Examining the tip cells, which extend and proliferate to form new blood vessels at the leading edge of angiogenesis, we noted a high density of overlapping tip cells clustered at the leading edge of the sprouting angiogenic front in control mice (Figs. 6AB), although the thickness of the leading edge was similar between control and DTA+ mice (Fig. S7B). However, in mice lacking LCs, tip cells were distant from neighboring tip cells at the leading edge of the blood vessel front, and the vessels appeared thinner and sparser than the wounds control mice (Figs. 6AB).

To determine if LCs are required for proliferation of endothelial cells after injury, we pulsed huLang-DTA mice with EdU during the height of EC proliferation (3 and 4 days after injury) to label proliferating cells (Fig. 6C), and analyzed CD31+, EdU+ cells 5 days after injury using flow cytometry. Compared to control samples, wounds from LC-depleted mice contained significantly fewer total EdU+, CD31+ endothelial cells (Figs. 6DE). Immunostaining of skin wound sections from mice pulsed with EdU confirmed that CD31+ cells in LC-depleted mice displayed reduced proliferation during this critical time for angiogenesis associated with tissue repair (Fig. 6F). Interestingly, significant changes in proliferation at day 5 in huLang-DTA mice compared to control mice in CD45+ immune cells and fibroblasts were not observed (Figs. S7CD). Given that fibroblast repair is aberrant in mouse wounds lacking LCs, fibroblasts may receive migratory signals directly or indirectly from LCs, which will be explored in future studies. Taken together, our data provide evidence that LCs are necessary for angiogenesis and fibroblast repair in skin wounds.

Discussion

Here, by analyzing scRNA-sequencing data to identify cellular interactions during skin repair, we provide a map of the early angiogenic niche within skin wounds and implicate LCs as an essential regulator of angiogenesis during skin repair.

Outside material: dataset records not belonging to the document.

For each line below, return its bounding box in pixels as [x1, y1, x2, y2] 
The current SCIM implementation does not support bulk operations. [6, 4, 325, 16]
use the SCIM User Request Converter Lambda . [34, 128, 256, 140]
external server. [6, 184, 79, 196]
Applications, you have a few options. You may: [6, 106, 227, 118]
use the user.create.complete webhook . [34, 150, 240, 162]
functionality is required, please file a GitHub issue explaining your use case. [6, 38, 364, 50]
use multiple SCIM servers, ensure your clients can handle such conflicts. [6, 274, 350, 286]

Our data indicate that Langerhans cells contribute to the early stages of angiogenesis, likely through multiple mechanisms. Several of the ligands expressed by LCs in skin wounds likely induce EC expression of cFos, a subunit of the Activator Protein-1 (AP-1) complex, which is known to activate VEGF expression in ECs40,41. LCs also upregulate several genes that impinge upon the VEGFA pathway, a classic angiogenesis regulator, including VEGFA, Neuropilin, and PGF. The expression of CD24a, which distinguishes LCs from dDCs, is predicted to regulate Slc30a1, a zinc transporter42. Interestingly, Zn2+ has been shown to regulate EC survival and growth through activation of GPR39, a Zn2+-sensing receptor43. LCs in skin wounds also upregulate many factors that promote EC migration including C-C Motif Chemokine Ligand (Ccl2), Cxcl16, (Matrix metalloproteinase) Mmp9, Metalloproteinase Inhibitor (TIMP)1. Our data resonate with studies that have implicated dendritic cells in promoting angiogenesis during inflammation in lymph nodes44 and during ovarian carcinoma tumorigenesis45. Our model is consistent with recent data demonstrating that a subset of LCs do not migrate to LNs and act locally in the skin46. Since we focused on early stages of skin repair, our data do not define whether additional mechanisms can compensate for the function of LCs during angiogenesis at later stages of repair, allowing angiogenesis to normalize at later timepoints. Overall, these data broaden the function of LCs in the skin beyond roles as specialized tissue-associated monocyte-derived cells involved in antigen presentation and T-cell immunity21.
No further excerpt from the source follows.